Ocelot: Scaling observational causal inference at LinkedIn

December 13, 2022

Co-authors: Kenneth Tay and Xiaofeng Wang

At Linkedin, we constantly evaluate the value our products and services deliver, so that we can provide the best possible experiences for our members and customers. This includes understanding how product changes impact key metrics related to those experiences. However, simply looking at connections between product changes and key metrics can be misleading. As we know, correlation does not always imply causation. When making decisions about the path forward for a product or feature, we need to know the causal impact of that change on our key metrics.

The ideal way to establish causality is through A/B testing, where we randomly split a test population into two or more groups and provide them with different variants of the product (which we call “treatments”). Due to the randomized assignment, the groups are essentially the same, except for the treatment they received, and so any difference in metrics between the groups can be attributed solely to the treatment. Our T-REX experimentation platform allows us to do A/B testing at scale, adding 2,000 new experiments on a weekly basis, serving a user population of more than 850 million members.

However, there are many situations where A/B testing is either infeasible or too costly. For these situations, we turn to the field of observational causal inference to estimate the impact of product changes. We have previously published some case studies to illustrate the importance of observation causal inference in an article - The Importance of Being Causal.

In this blog post, we share more details on how LinkedIn performs observational causal inference at scale using our Ocelot platform. We will also cover the other important measures we put in place to ensure a high standard is met for our causal inference studies and ultimately the changes in product that improve the member and customer experiences.

What is observational causal inference?

As previously mentioned, sometimes A/B testing is not possible or too expensive, but we still might want to understand the causal effect of a change. A few examples include:

Estimating the impact of brand marketing campaigns. Most of these campaigns (e.g., TV, billboard, radio) cannot be randomized at the user level within the target region.
Estimating the impact of bugs or downtime from different sources. Quantifying the impact of bugs from different sources enables us to prioritize infrastructure resources. However, we would not want to run an experiment where we artificially randomize bad experiences between users.
Estimating the effect of exogenous shocks to the economy. We are interested in understanding how shocks to the economy (e.g. government policy changes, economic downturn) affect the labor marketplace. We cannot randomize who is impacted by the change and who is not.

In such cases, we would utilize observational causal inference, which is a collection of methods to estimate treatment effects when the treatment is observed rather than randomly assigned. In observational causal inference, we know the treatment status of each user, but the treatment assignment is not random so the raw metric difference between those who were treated and those who were not cannot be causally attributed to the treatment. In particular, the groups might be systematically different from each other (even after taking treatment status out of the picture), and so metric differences could be due to these underlying differences instead. This phenomenon is known as confounding (see Figure 1 for an example).

Figure 1. Example of confounding. The tables show sample data for the control and treatment groups respectively.
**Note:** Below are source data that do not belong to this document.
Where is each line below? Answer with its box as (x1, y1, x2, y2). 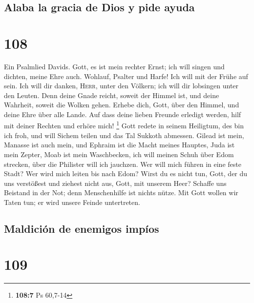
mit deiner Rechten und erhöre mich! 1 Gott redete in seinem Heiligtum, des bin (4, 119, 244, 131)
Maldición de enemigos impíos (4, 221, 159, 236)
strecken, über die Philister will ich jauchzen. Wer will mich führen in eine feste (4, 159, 241, 169)
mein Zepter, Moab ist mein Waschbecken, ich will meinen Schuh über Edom (4, 149, 234, 159)
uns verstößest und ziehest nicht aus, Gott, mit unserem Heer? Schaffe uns (4, 178, 227, 188)
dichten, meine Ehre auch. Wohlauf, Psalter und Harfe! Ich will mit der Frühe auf (4, 71, 248, 81)
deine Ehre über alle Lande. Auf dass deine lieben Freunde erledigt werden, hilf (4, 109, 241, 119)
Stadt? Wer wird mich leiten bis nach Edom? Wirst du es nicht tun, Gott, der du (4, 168, 248, 179)
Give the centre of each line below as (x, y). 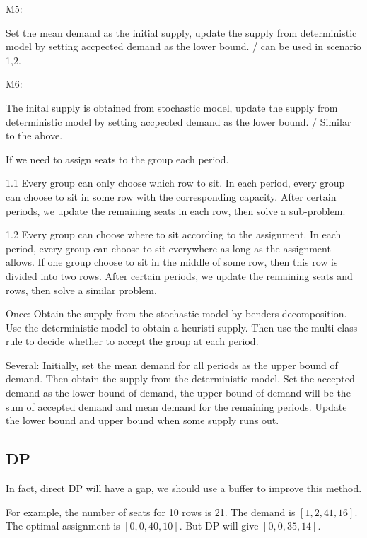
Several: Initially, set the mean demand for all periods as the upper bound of (172, 364)
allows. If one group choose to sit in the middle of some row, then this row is (172, 262)
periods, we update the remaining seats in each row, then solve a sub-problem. (176, 210)
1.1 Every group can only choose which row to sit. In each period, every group (175, 183)
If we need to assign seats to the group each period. (117, 159)
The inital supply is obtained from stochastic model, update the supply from (172, 107)
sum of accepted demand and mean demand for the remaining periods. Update (176, 406)
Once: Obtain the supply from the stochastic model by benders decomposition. (176, 314)
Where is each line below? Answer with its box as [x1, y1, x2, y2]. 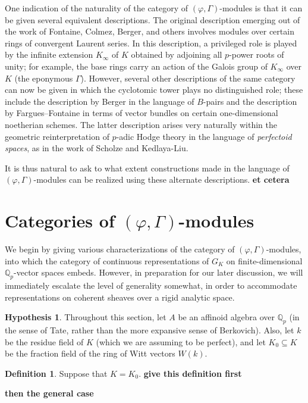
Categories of [5, 208, 115, 233]
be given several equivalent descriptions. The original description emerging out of [5, 13, 300, 26]
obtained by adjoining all [131, 48, 222, 61]
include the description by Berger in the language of [5, 95, 194, 107]
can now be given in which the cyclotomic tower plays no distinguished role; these [5, 83, 303, 96]
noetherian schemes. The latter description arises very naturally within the [5, 118, 277, 130]
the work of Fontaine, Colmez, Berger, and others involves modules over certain [5, 25, 294, 38]
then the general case [5, 387, 94, 399]
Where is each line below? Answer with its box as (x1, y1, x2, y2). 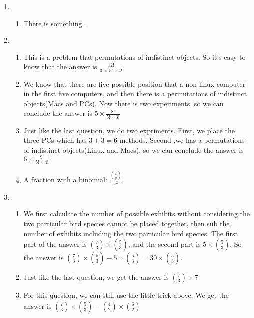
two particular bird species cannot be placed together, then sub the (23, 218, 230, 229)
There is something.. (23, 18, 86, 28)
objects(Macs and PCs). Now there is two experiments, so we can (23, 98, 224, 108)
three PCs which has (23, 135, 87, 145)
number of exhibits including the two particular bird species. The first (23, 228, 238, 238)
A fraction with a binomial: (23, 174, 107, 185)
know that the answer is (23, 61, 97, 72)
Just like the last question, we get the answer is (23, 272, 169, 282)
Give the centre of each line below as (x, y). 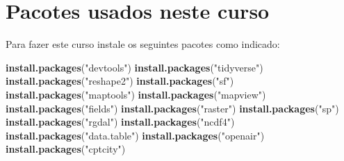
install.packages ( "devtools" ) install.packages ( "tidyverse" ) (134, 67)
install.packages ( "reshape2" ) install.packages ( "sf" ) (120, 81)
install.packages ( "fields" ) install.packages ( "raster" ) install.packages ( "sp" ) (172, 108)
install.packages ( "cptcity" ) (66, 149)
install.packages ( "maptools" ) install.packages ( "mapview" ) (136, 94)
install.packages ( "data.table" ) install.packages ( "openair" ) (135, 135)
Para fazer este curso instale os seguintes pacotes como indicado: (143, 44)
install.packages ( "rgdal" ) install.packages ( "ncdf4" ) (120, 122)
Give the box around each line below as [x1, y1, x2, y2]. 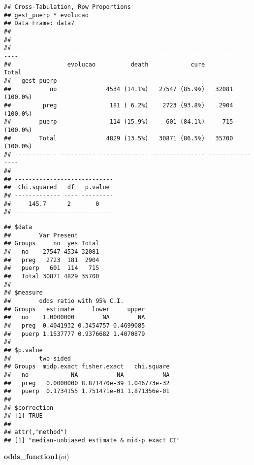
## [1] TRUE [4, 412, 43, 420]
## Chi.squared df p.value [4, 184, 110, 191]
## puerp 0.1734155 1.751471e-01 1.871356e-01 [4, 388, 170, 395]
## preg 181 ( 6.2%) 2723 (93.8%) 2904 [4, 101, 233, 109]
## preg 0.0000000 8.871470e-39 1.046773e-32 [4, 379, 170, 387]
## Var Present [4, 232, 78, 239]
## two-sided [4, 355, 71, 362]
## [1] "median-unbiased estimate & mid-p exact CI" [4, 437, 180, 444]
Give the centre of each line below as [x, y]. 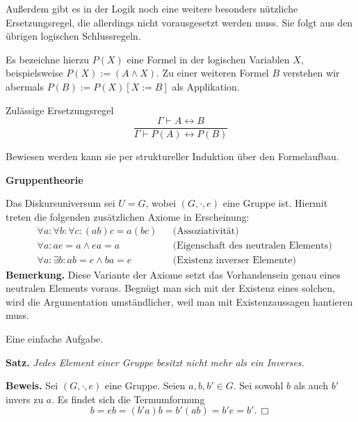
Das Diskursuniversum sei [60, 203]
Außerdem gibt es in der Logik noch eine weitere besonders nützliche [152, 8]
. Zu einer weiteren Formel [213, 73]
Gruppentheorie [44, 179]
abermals [25, 86]
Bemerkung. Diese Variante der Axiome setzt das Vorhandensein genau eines [173, 274]
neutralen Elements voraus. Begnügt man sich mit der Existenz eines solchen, [171, 288]
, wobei [161, 203]
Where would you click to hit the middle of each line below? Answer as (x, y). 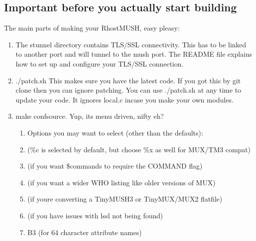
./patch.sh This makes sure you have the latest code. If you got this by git (128, 80)
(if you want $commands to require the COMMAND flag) (115, 166)
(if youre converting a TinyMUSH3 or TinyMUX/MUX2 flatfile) (125, 199)
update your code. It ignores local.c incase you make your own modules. (125, 99)
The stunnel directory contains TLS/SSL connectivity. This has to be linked (131, 44)
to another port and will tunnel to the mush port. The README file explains (134, 54)
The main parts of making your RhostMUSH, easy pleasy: (92, 28)
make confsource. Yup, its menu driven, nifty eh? (90, 116)
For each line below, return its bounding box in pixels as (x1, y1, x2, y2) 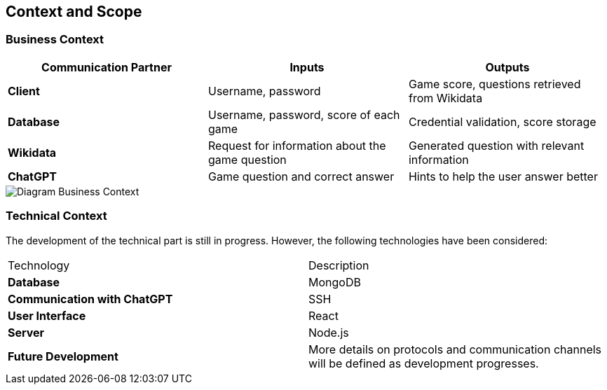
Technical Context (6, 209, 107, 223)
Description (308, 258, 369, 272)
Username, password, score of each (207, 107, 400, 122)
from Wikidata (408, 90, 483, 105)
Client (8, 83, 40, 98)
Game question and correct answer (207, 169, 395, 183)
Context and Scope (6, 3, 142, 20)
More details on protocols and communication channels (308, 342, 602, 356)
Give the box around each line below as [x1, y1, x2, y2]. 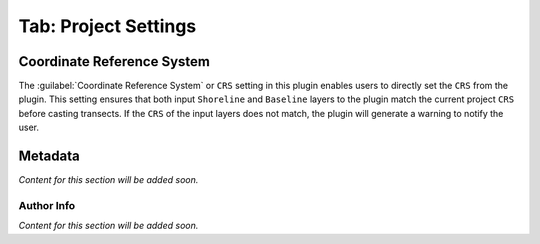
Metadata [18, 148, 80, 165]
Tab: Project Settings [18, 15, 197, 37]
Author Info [18, 198, 76, 212]
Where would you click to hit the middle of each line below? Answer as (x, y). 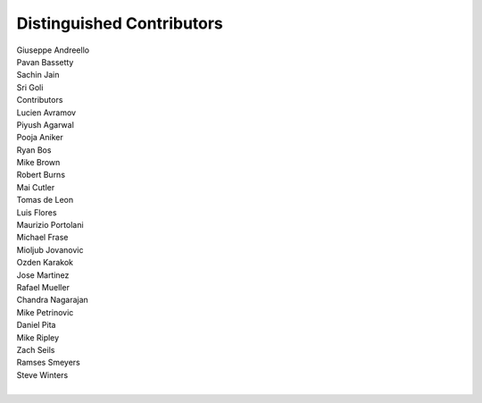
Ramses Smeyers (48, 363)
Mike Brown (38, 163)
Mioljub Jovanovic (50, 249)
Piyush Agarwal (46, 124)
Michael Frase (42, 238)
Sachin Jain (38, 75)
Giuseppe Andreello (53, 50)
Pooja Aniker (40, 138)
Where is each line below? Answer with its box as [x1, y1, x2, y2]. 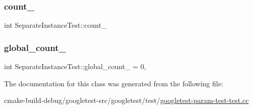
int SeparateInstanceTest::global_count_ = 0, [4, 61, 146, 72]
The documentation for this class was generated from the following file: [4, 78, 223, 88]
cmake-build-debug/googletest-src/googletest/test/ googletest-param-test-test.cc [4, 95, 249, 105]
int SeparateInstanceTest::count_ [4, 20, 107, 30]
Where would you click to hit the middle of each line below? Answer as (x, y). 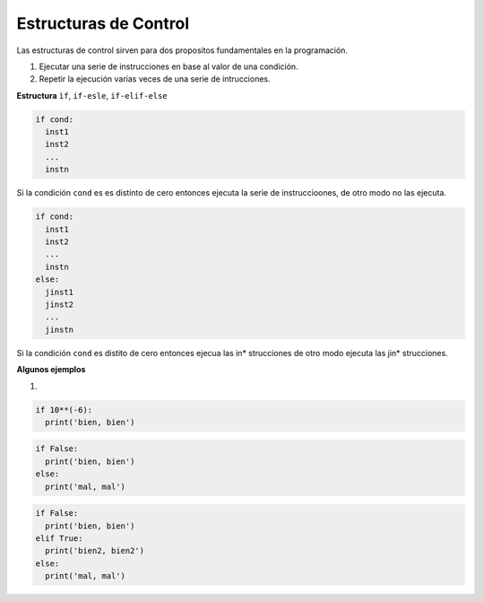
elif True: (59, 538)
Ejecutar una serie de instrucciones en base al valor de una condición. (169, 66)
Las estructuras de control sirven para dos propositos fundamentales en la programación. (182, 50)
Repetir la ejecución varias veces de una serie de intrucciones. (155, 79)
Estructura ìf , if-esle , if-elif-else (92, 95)
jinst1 (60, 292)
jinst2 (60, 304)
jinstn (60, 329)
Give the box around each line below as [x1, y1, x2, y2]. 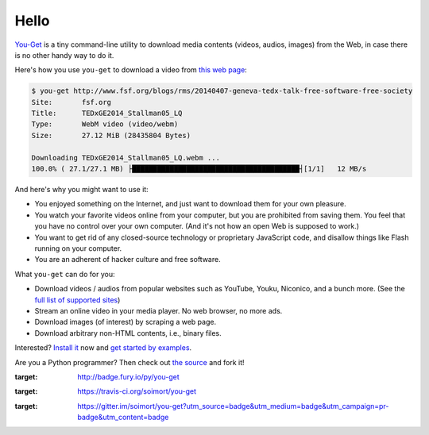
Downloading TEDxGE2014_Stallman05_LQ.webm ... [31, 153, 220, 162]
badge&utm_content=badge [77, 413, 169, 422]
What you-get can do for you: [14, 269, 115, 279]
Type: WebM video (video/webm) [31, 120, 179, 129]
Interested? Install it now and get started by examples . [14, 343, 192, 352]
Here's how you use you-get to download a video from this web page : [14, 65, 248, 75]
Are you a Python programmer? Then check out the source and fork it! [14, 357, 245, 367]
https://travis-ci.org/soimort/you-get [77, 387, 197, 396]
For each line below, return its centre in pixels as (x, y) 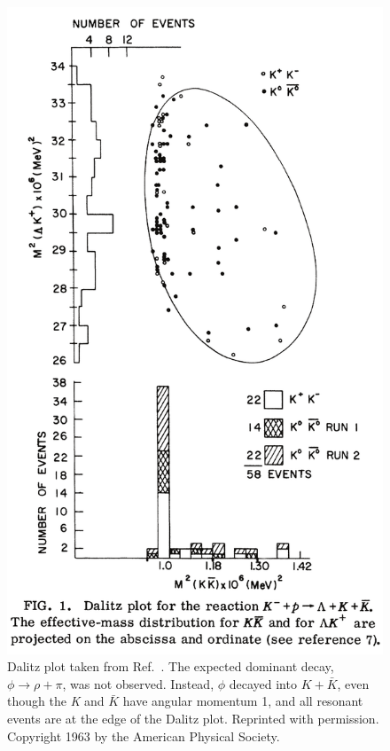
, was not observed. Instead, (138, 683)
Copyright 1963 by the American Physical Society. (144, 735)
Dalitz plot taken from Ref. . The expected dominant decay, (171, 666)
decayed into (263, 683)
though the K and (56, 701)
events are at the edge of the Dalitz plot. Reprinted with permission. (193, 719)
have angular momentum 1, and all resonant (243, 701)
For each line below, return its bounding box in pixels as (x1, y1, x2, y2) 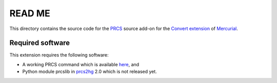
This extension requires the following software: (9, 52, 109, 58)
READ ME (9, 8, 51, 19)
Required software (9, 39, 70, 47)
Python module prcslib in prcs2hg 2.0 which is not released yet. (22, 69, 157, 75)
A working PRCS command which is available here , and (22, 61, 140, 67)
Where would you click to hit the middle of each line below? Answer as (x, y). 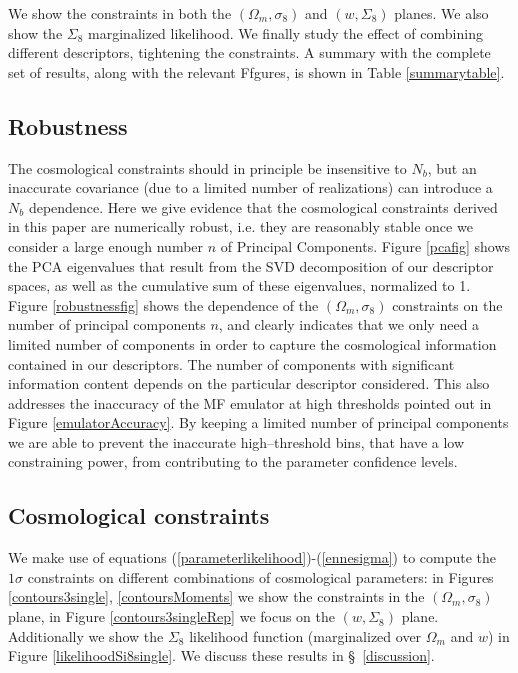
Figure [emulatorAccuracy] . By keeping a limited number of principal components (258, 422)
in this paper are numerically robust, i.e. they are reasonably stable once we (240, 226)
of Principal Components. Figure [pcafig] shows (365, 245)
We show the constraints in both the (120, 13)
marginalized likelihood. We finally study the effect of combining (285, 32)
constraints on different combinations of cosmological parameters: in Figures (260, 576)
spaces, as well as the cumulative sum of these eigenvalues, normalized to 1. (239, 285)
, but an (452, 167)
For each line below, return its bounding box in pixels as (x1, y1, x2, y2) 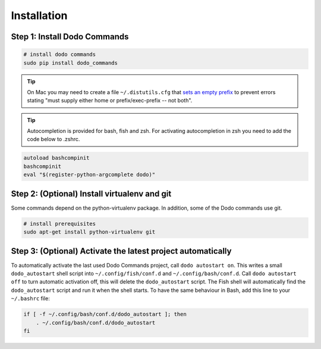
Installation (11, 9, 68, 22)
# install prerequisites (23, 220, 96, 227)
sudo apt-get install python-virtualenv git (23, 229, 156, 235)
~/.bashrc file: (11, 295, 50, 302)
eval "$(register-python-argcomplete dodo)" (23, 172, 156, 178)
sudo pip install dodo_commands (23, 60, 118, 66)
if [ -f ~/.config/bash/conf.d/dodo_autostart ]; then (23, 311, 187, 318)
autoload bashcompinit (23, 155, 90, 161)
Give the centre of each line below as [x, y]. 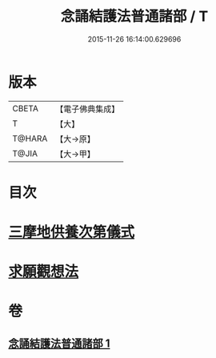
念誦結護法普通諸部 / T [134, 16]
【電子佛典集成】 [88, 109]
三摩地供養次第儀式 [72, 232]
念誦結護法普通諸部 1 [59, 343]
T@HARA [30, 139]
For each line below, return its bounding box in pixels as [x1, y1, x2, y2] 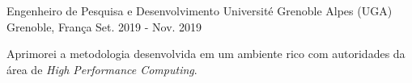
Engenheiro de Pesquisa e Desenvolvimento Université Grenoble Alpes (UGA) [6, 2, 393, 19]
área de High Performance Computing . [6, 60, 198, 77]
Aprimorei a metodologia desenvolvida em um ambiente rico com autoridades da [6, 45, 406, 62]
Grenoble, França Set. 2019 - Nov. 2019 [6, 18, 202, 35]
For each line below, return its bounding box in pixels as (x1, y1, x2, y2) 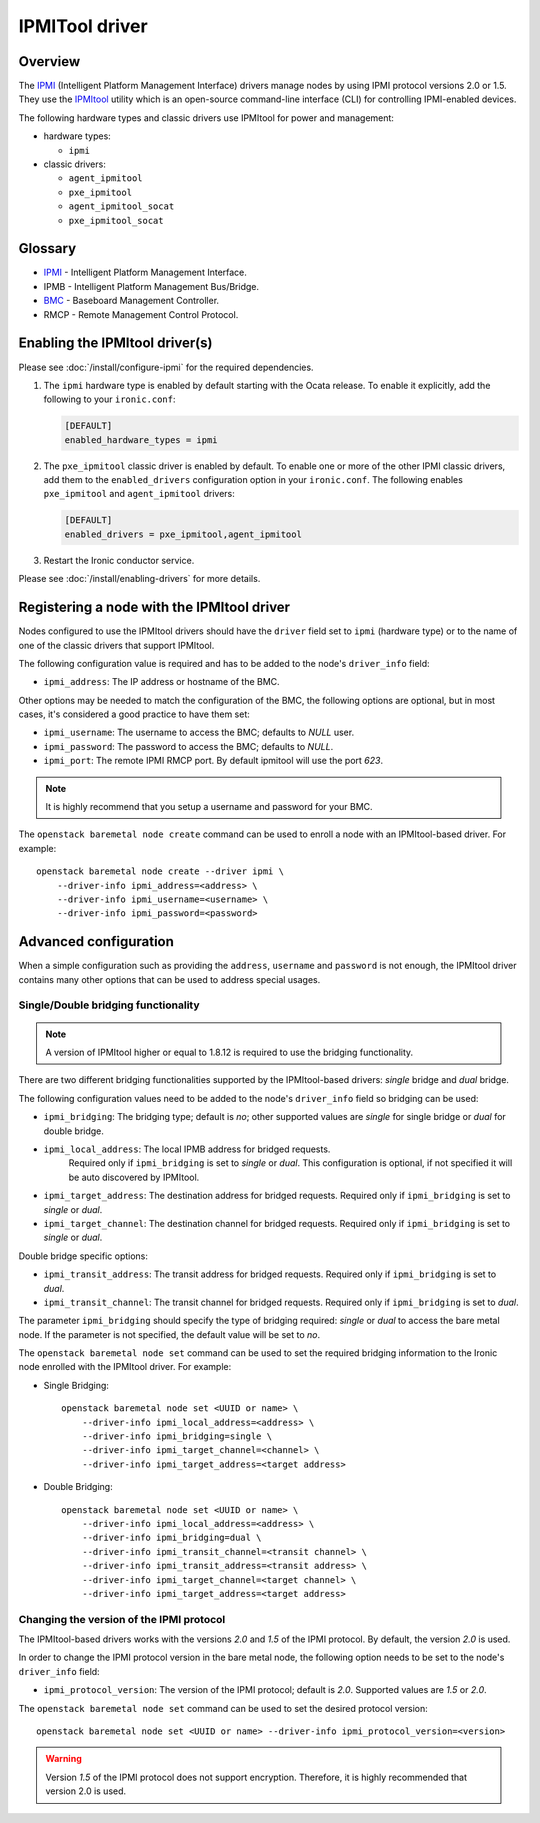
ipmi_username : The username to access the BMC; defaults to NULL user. (43, 726, 355, 739)
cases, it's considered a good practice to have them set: (18, 708, 250, 720)
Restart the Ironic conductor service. (43, 554, 195, 566)
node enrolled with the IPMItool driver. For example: (18, 1361, 232, 1373)
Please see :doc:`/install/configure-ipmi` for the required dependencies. (18, 361, 314, 373)
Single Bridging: (43, 1379, 110, 1391)
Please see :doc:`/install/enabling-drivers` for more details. (18, 573, 261, 585)
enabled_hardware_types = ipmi (64, 434, 219, 445)
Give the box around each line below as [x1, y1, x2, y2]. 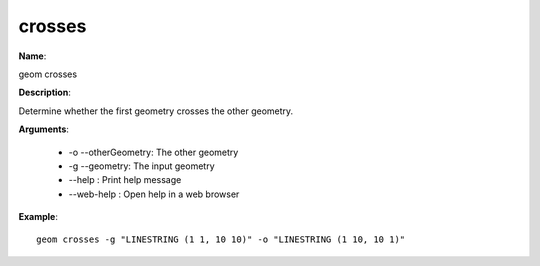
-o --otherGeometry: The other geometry [68, 146, 239, 158]
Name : [18, 50, 47, 62]
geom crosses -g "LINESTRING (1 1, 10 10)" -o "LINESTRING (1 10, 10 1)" [36, 234, 406, 245]
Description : [18, 86, 72, 99]
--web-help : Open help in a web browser [68, 188, 240, 200]
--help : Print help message [68, 174, 182, 186]
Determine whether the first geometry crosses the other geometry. [18, 105, 294, 117]
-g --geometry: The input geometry [68, 160, 215, 172]
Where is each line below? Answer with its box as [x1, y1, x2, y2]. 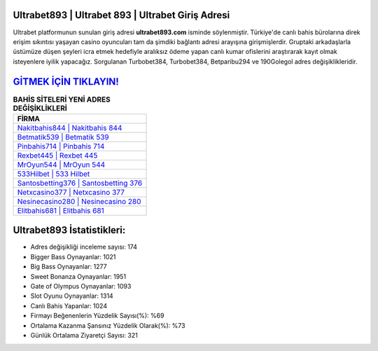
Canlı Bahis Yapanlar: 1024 [30, 301, 108, 310]
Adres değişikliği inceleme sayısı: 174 [30, 242, 138, 252]
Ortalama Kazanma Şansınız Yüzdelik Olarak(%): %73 [30, 321, 185, 329]
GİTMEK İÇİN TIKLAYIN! [13, 76, 119, 88]
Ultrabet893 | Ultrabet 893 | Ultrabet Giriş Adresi [13, 9, 230, 21]
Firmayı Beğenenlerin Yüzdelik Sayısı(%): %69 [30, 312, 164, 320]
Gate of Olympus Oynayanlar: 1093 [30, 282, 132, 291]
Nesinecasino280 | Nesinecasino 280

It looks like the treatment results in larger outcome values (mean of the “Sessions” column), but this difference could be attributed to the fact that more highly active users took the treatment and these users tend to have larger outcome values, not because of the treatment itself.

Techniques in observational causal inference allow us to estimate the effect of a treatment correctly by adjusting for confounding. It is worth noting that a central difficulty of observational causal inference is that some confounding variables (“confounders”) are observed while others are not. Different observational causal methods have different assumptions and different ways to treat unobserved confounders.

Ocelot: LinkedIn’s platform for observational causal inference

Although observational causal inference is a well-studied research area, not all data scientists are fluent with the full suite of techniques. To make observational causal inference more accessible, easier to use, and faster to execute at LinkedIn, we built an internal web application to enable users to run complex causal studies with no coding effort. It aims to deliver estimates of causal relationships from observational data, along with robustness checks, to end users.

Figure 2 shows the high-level design of the Ocelot platform.

Figure 2. Ocelot High-Level Design

There are two major components in the platform. The first is the Ocelot web app (Ocelot UI + Ocelot web services). This is a web application used to run causal studies, present results and diagnostic information, organize study iterations, and share knowledge across the company. Here are some key features of the web app:

Provides a guided form to lead users through the causal study setup, including what output metrics will be measured, what the control/treatment labels are, what confounders should be included, and most importantly the time periods over which each variable (e.g. output metrics, control/treatment labels, and confounders) should be computed.
UI layer validation to avoid misconfiguration of the causal study. For example, metric dates for A/A robustness checks should be prior to the control/treatment label date. (We will explain what these checks are later in the post.)
Present a detailed report with the key results and robustness check (e.g. A/A tests, rerandomization test, coverage checks, etc. Please check the later section Ensuring robustness of study results to learn more.) status highlighted.
Feature peer-reviewed, high-quality causal studies with large business impact on the platform, so others can use them as templates to jumpstart their own causal studies.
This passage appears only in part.